5. The lane attribute generation system according to claim 4, wherein, The first vector encoding block includes: M concatenated first Transformer layers, where M is a positive integer. The first Transformer layers employ an in-instance attention mechanism. The M concatenated first Transformer layers are used to receive the embedded representation of the vector features of the lane, and to assign values ​​to the blank label embeddings according to the vector embedding, the type embedding, the instance embedding, and the position embedding. The second vector encoding block includes: N concatenated second Transformer layers, where N is a positive integer. The second Transformer layers employ an inter-instance attention mechanism. The N concatenated second Transformer layers are used to perform secondary assignment on the label embedding based on the vector embedding, the type embedding, the instance embedding, and the position embedding, forming a label embedding that corresponds one-to-one with the vector features and using it as an index for each vector feature to obtain a vector encoding result containing lane information.

6. The lane attribute generation system according to any one of claims 1-5, wherein, The lane attribute data output by the large language model is driving rules in text format; The lane attribute generation system also includes a JSON decoder, with the input layer connected to the output layer of the large language model, to restore the lane attribute data from text format to JSON format.

7. A method for creating lane attributes, wherein, It is applied to a lane attribute creation system, which includes a map element encoder and a large language model, wherein the output layer of the map element encoder is connected to the input layer of the large language model; the lane attribute creation method includes: Receive multimodal data, the multimodal data including at least one of image encoding results and text encoding results, and a vectorized map; The vectorized map is processed using the map element encoder to obtain a vector encoding result, wherein the vectorized map uses vector features to represent map elements, including lanes; and The image encoding result and text encoding result, as well as the vector encoding result, are processed using the large language model to generate lane attribute data, wherein the lane attribute data includes vehicle driving rules and the correspondence between driving rules and lanes.

8. The method for creating lane attributes according to claim 7, wherein, The process of using the large language model to process at least one of the image encoding results and text encoding results, as well as the vector encoding results, to generate lane attribute data includes: The image encoding results and / or text encoding results are processed using the large language model to extract driving rule features; The vector encoding results are processed using the large language model to extract lane information features; and The driving rule features are matched with the lane information features using the large language model to generate the lane attribute data.

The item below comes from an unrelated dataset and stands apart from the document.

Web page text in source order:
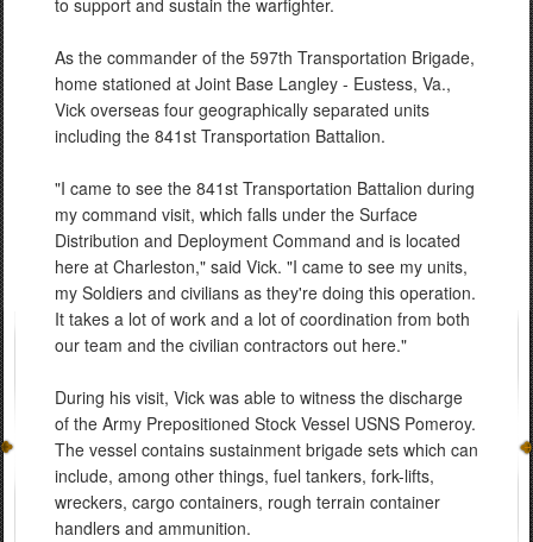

9. The method for creating lane attributes according to claim 7 or 8, wherein, The map element encoder includes: an embedding layer, a first vector encoding block, and a second vector encoding block connected in sequence; wherein processing the vectorized map using the map element encoder to obtain vector encoding results includes: The embedding layer is used to convert the vector features of lanes in the vectorized map into an embedded representation; and The embedding representation of vector features is encoded using the first vector coding block and the second vector coding block to form a vector coding result containing lane information.

10. A computer program product comprising a computer program, wherein, When the computer program is executed by a processor, it implements the steps of the method according to any one of claims 7 to 9.

11. A computer-readable storage medium, wherein, The computer-readable storage medium stores computer-executable instructions, which, when executed by a processor, implement the steps of the method as described in any one of claims 7 to 9.